# Frequency Shift Property of The Laplace Transform

If $F(s)$ is the Laplace transform of $f(t)$, then
\begin{aligned}\mathcal{L}\left[e^{-a t} f(t)\right] &=\int_{0}^{\infty} e^{-a t} f(t) e^{-s t} d t \\&=\int_{0}^{\infty} f(t) e^{-(s+a) t} d t=F(s+a)\end{aligned}
or
$$\bbox[10px,border:1px solid grey]{\mathcal{L}\left[e^{-a t} f(t)\right]=F(s+a) }\tag{1}$$
That is, the Laplace transform of $e^{-a t} f(t)$ can be obtained from the Laplace transform of $f(t)$ by replacing every $s$ with $s+a$. This is known as frequency shift or frequency translation.

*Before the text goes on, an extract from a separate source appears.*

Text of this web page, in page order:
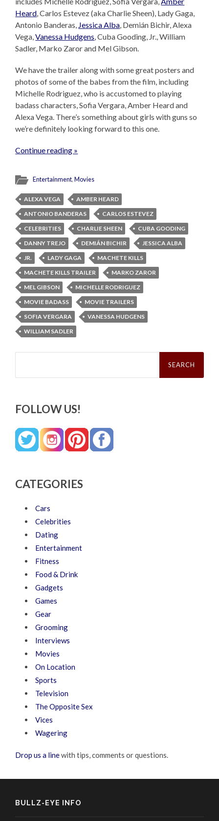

As an example, we know that and
$$\cos \omega t \quad \Longleftrightarrow \quad \frac{s}{s^{2}+\omega^{2}}$$
$$\sin \omega t \quad \Longleftrightarrow \quad \frac{\omega}{s^{2}+\omega^{2}}$$
Using the shift property in Eq. (1), we obtain the Laplace transform of the damped sine and damped cosine functions as
\begin{aligned}\mathcal{L}\left[e^{-a t} \cos \omega t\right] &=\frac{s+a}{(s+a)^{2}+\omega^{2}} \\\mathcal{L}\left[e^{-a t} \sin \omega t\right] &=\frac{\omega}{(s+a)^{2}+\omega^{2}}\end{aligned}